• YOUR ASSIGNMENT:
Without the pictures, retype each line below exactly as it stands.

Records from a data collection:

************

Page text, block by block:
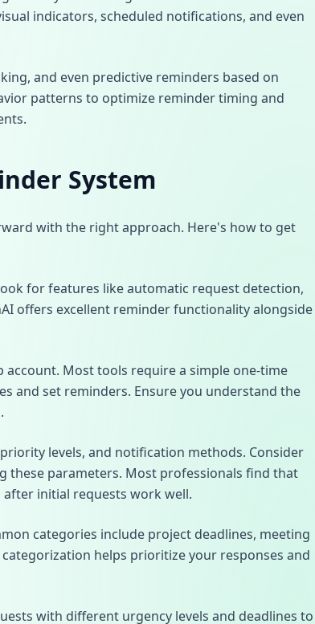
indicators, scheduled notifications, and even
and even predictive reminders based on
patterns to optimize reminder timing and
System
with the right approach. Here's how to get
for features like automatic request detection,
offers excellent reminder functionality alongside
Most tools require a simple one-time
and set reminders. Ensure you understand the
levels, and notification methods. Consider
these parameters. Most professionals find that
initial requests work well.
categories include project deadlines, meeting
helps prioritize your responses and
with different urgency levels and deadlines to
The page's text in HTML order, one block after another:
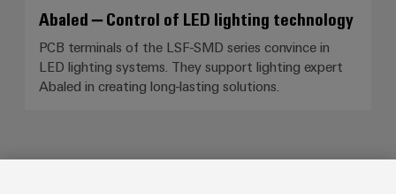
Abaled – Control of LED lighting technology
PCB terminals of the LSF-SMD series convince in
LED lighting systems. They support lighting expert
Abaled in creating long-lasting solutions.
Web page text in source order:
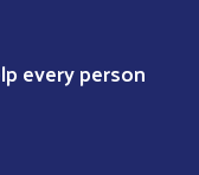
every person
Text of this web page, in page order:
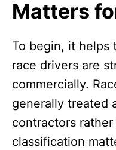
Matters
To begin, it helps
race drivers are
commercially.
generally treated
contractors
classification
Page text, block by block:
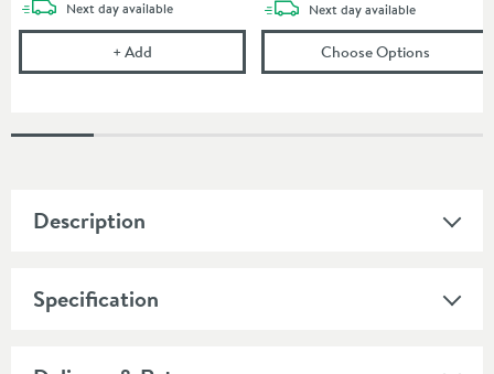
Next daydelivery
available
+Add Corrosion Inhibitor - 1 Litre Bottle
Next daydelivery
available
Choose Options(opens
Description
Specification
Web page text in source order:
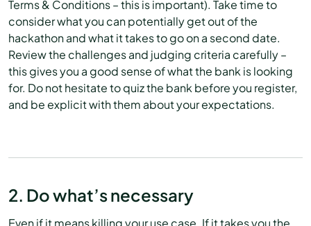
Terms & Conditions – this is important). Take time to
consider what you can potentially get out of the
hackathon and what it takes to go on a second date.
Review the challenges and judging criteria carefully –
this gives you a good sense of what the bank is looking
for. Do not hesitate to quiz the bank before you register,
and be explicit with them about your expectations.
2. Do what’s necessary
Even if it means killing your use case. If it takes you the
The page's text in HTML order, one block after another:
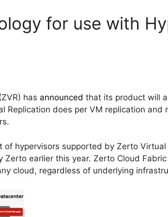
for use with
has announced that its product will
does per VM replication and
hypervisors supported by Zerto
earlier this year. Zerto Cloud
cloud, regardless of underlying
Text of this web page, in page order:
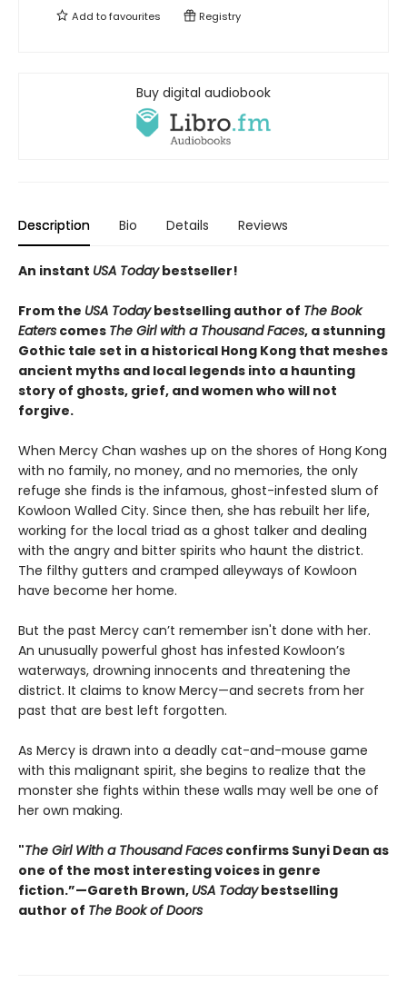
Add tofavourites Registry
Buy digital audiobook
Description Bio Details Reviews
An instant USA Todaybestseller!
From the USA Todaybestselling author of The Book
Eaters comes The Girl with a Thousand Faces, a stunning
Gothic tale set in a historical Hong Kong that meshes
ancient myths and local legends into a haunting
story of ghosts, grief, and women who will not
forgive.
When Mercy Chan washes up on the shores of Hong Kong
with no family, no money, and no memories, the only
refuge she finds is the infamous, ghost-infested slum of
Kowloon Walled City. Since then, she has rebuilt her life,
working for the local triad as a ghost talker and dealing
with the angry and bitter spirits who haunt the district.
The filthy gutters and cramped alleyways of Kowloon
have become her home.
But the past Mercy can’t remember isn't done with her.
An unusually powerful ghost has infested Kowloon’s
waterways, drowning innocents and threatening the
district. It claims to know Mercy—and secrets from her
past that are best left forgotten.
As Mercy is drawn into a deadly cat-and-mouse game
with this malignant spirit, she begins to realize that the
monster she fights within these walls may well be one of
her own making.
"The Girl With a Thousand Faces confirms Sunyi Dean as
one of the most interesting voices in genre
fiction.”—Gareth Brown, USA Todaybestselling
author of The Book of Doors
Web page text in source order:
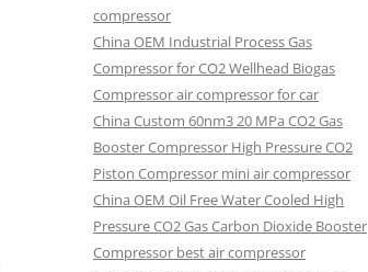
compressor
China OEM Industrial Process Gas
Compressor for CO2 Wellhead Biogas
Compressor air compressor for car
China Custom 60nm3 20 MPa CO2 Gas
Booster Compressor High Pressure CO2
Piston Compressor mini air compressor
China OEM Oil Free Water Cooled High
Pressure CO2 Gas Carbon Dioxide Booster
Compressor best air compressor
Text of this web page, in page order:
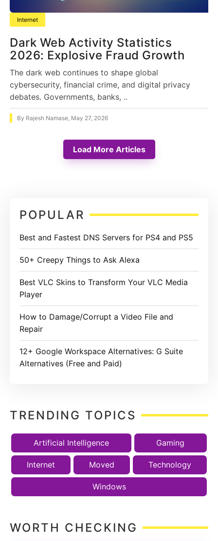
Internet
Dark Web Activity Statistics
2026: Explosive Fraud Growth
The dark web continues to shape global
cybersecurity, financial crime, and digital privacy
debates. Governments, banks, ..
By Rajesh Namase, May 27, 2026
Load More Articles
Primary
Sidebar
POPULAR
Best and Fastest DNS Servers for PS4 and PS5
50+ Creepy Things to Ask Alexa
Best VLC Skins to Transform Your VLC Media
Player
How to Damage/Corrupt a Video File and
Repair
12+ Google Workspace Alternatives: G Suite
Alternatives (Free and Paid)
TRENDING TOPICS
Artificial Intelligence Gaming
Internet Moved Technology
Windows
WORTH CHECKING
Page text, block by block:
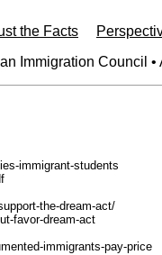
the Facts
Immigration Council •
immigrant-students
the-dream-act/
favor-dream-act
immigrants-pay-price
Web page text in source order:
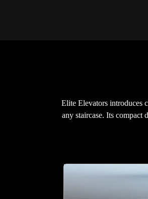
Elite Elevators introduces
any staircase. Its compact
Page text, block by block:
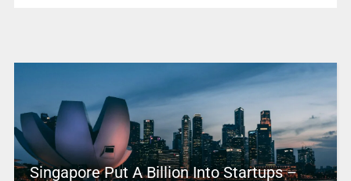
Singapore Put A Billion Into Startups –
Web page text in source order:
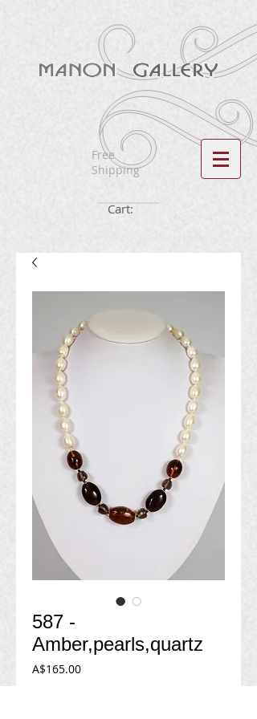
Free
Shipping
Cart:
587 -
Amber,pearls,quartz
A$165.00Price
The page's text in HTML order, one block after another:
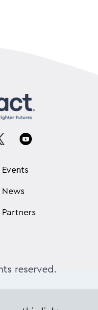
Events
News
Partners
reserved.
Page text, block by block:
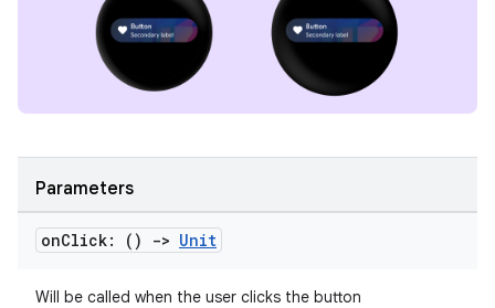
Parameters
onClick: () -> Unit
Will be called when the user clicks the button
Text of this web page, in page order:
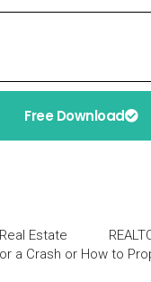
Free Download
Estate
a Crash or How to
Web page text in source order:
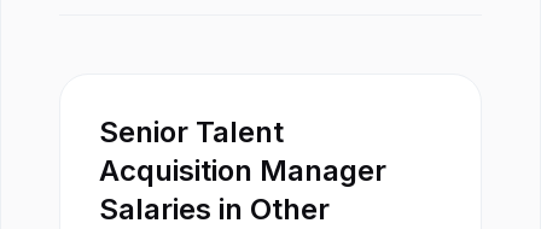
Senior Talent
Acquisition Manager
Salaries in Other
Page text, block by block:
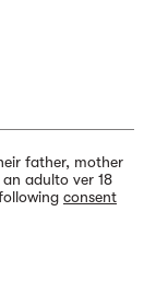
father, mother
adulto ver 18
consent
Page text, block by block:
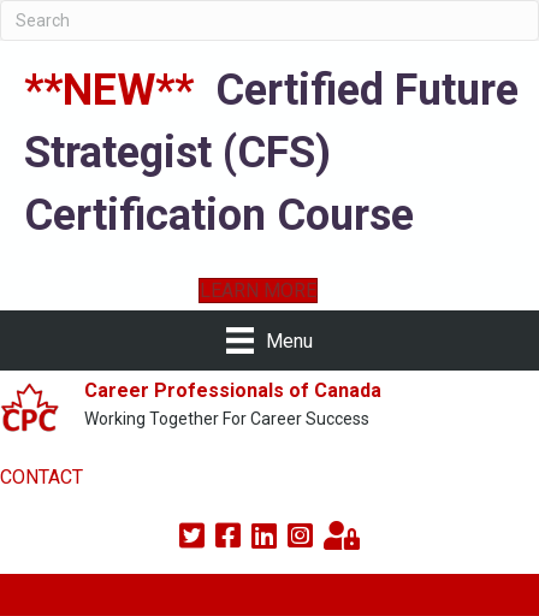
**NEW** Certified Future
Strategist (CFS)
Certification Course
LEARN MORE
Menu
Career Professionals of Canada
Working Together For Career Success
CONTACT
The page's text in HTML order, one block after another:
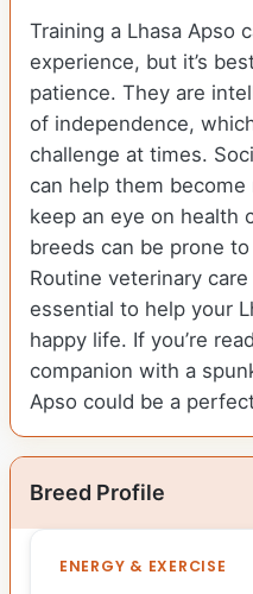
Training a Lhasa Apso
experience, but it’s
patience. They are
of independence,
challenge at times.
can help them become
keep an eye on health
breeds can be prone
Routine veterinary
essential to help your
happy life. If you’re
companion with a
Apso could be a
Breed Profile
ENERGY & EXERCISE
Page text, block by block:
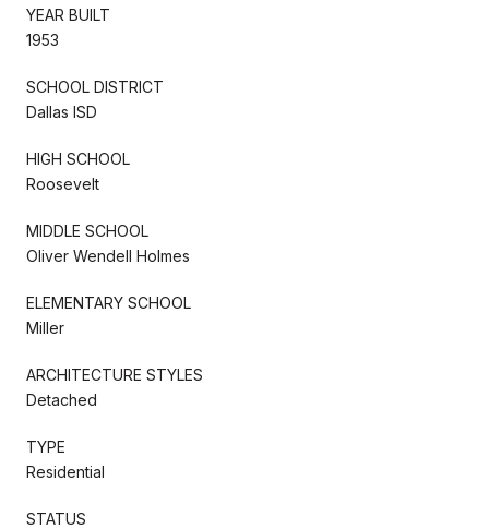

************

• SOLUTION:
Page text, block by block:
indicators, scheduled notifications, and even
and even predictive reminders based on
patterns to optimize reminder timing and
System
with the right approach. Here's how to get
for features like automatic request detection,
offers excellent reminder functionality alongside
Most tools require a simple one-time
and set reminders. Ensure you understand the
levels, and notification methods. Consider
these parameters. Most professionals find that
initial requests work well.
categories include project deadlines, meeting
helps prioritize your responses and
with different urgency levels and deadlines to
The page's text in HTML order, one block after another:
Abaled – Control of LED lighting technology
PCB terminals of the LSF-SMD series convince in
LED lighting systems. They support lighting expert
Abaled in creating long-lasting solutions.
Web page text in source order:
every person
Text of this web page, in page order:
Matters
To begin, it helps
race drivers are
commercially.
generally treated
contractors
classification
Page text, block by block:
Next daydelivery
available
+Add Corrosion Inhibitor - 1 Litre Bottle
Next daydelivery
available
Choose Options(opens
Description
Specification
Web page text in source order:
Terms & Conditions – this is important). Take time to
consider what you can potentially get out of the
hackathon and what it takes to go on a second date.
Review the challenges and judging criteria carefully –
this gives you a good sense of what the bank is looking
for. Do not hesitate to quiz the bank before you register,
and be explicit with them about your expectations.
2. Do what’s necessary
Even if it means killing your use case. If it takes you the
The page's text in HTML order, one block after another:
for use with
has announced that its product will
does per VM replication and
hypervisors supported by Zerto
earlier this year. Zerto Cloud
cloud, regardless of underlying
Text of this web page, in page order:
Add tofavourites Registry
Buy digital audiobook
Description Bio Details Reviews
An instant USA Todaybestseller!
From the USA Todaybestselling author of The Book
Eaters comes The Girl with a Thousand Faces, a stunning
Gothic tale set in a historical Hong Kong that meshes
ancient myths and local legends into a haunting
story of ghosts, grief, and women who will not
forgive.
When Mercy Chan washes up on the shores of Hong Kong
with no family, no money, and no memories, the only
refuge she finds is the infamous, ghost-infested slum of
Kowloon Walled City. Since then, she has rebuilt her life,
working for the local triad as a ghost talker and dealing
with the angry and bitter spirits who haunt the district.
The filthy gutters and cramped alleyways of Kowloon
have become her home.
But the past Mercy can’t remember isn't done with her.
An unusually powerful ghost has infested Kowloon’s
waterways, drowning innocents and threatening the
district. It claims to know Mercy—and secrets from her
past that are best left forgotten.
As Mercy is drawn into a deadly cat-and-mouse game
with this malignant spirit, she begins to realize that the
monster she fights within these walls may well be one of
her own making.
"The Girl With a Thousand Faces confirms Sunyi Dean as
one of the most interesting voices in genre
fiction.”—Gareth Brown, USA Todaybestselling
author of The Book of Doors
Web page text in source order:
compressor
China OEM Industrial Process Gas
Compressor for CO2 Wellhead Biogas
Compressor air compressor for car
China Custom 60nm3 20 MPa CO2 Gas
Booster Compressor High Pressure CO2
Piston Compressor mini air compressor
China OEM Oil Free Water Cooled High
Pressure CO2 Gas Carbon Dioxide Booster
Compressor best air compressor
Text of this web page, in page order:
Internet
Dark Web Activity Statistics
2026: Explosive Fraud Growth
The dark web continues to shape global
cybersecurity, financial crime, and digital privacy
debates. Governments, banks, ..
By Rajesh Namase, May 27, 2026
Load More Articles
Primary
Sidebar
POPULAR
Best and Fastest DNS Servers for PS4 and PS5
50+ Creepy Things to Ask Alexa
Best VLC Skins to Transform Your VLC Media
Player
How to Damage/Corrupt a Video File and
Repair
12+ Google Workspace Alternatives: G Suite
Alternatives (Free and Paid)
TRENDING TOPICS
Artificial Intelligence Gaming
Internet Moved Technology
Windows
WORTH CHECKING
Page text, block by block:
the Facts
Immigration Council •
immigrant-students
the-dream-act/
favor-dream-act
immigrants-pay-price
Web page text in source order:
Elite Elevators introduces
any staircase. Its compact
Page text, block by block:
Singapore Put A Billion Into Startups –
Web page text in source order:
Free
Shipping
Cart:
587 -
Amber,pearls,quartz
A$165.00Price
The page's text in HTML order, one block after another:
Events
News
Partners
reserved.
Page text, block by block:
Parameters
onClick: () -> Unit
Will be called when the user clicks the button
Text of this web page, in page order:
Free Download
Estate
a Crash or How to
Web page text in source order:
Senior Talent
Acquisition Manager
Salaries in Other
Page text, block by block:
father, mother
adulto ver 18
consent
Page text, block by block:
**NEW** Certified Future
Strategist (CFS)
Certification Course
LEARN MORE
Menu
Career Professionals of Canada
Working Together For Career Success
CONTACT
The page's text in HTML order, one block after another:
Training a Lhasa Apso
experience, but it’s
patience. They are
of independence,
challenge at times.
can help them become
keep an eye on health
breeds can be prone
Routine veterinary
essential to help your
happy life. If you’re
companion with a
Apso could be a
Breed Profile
ENERGY & EXERCISE
Page text, block by block:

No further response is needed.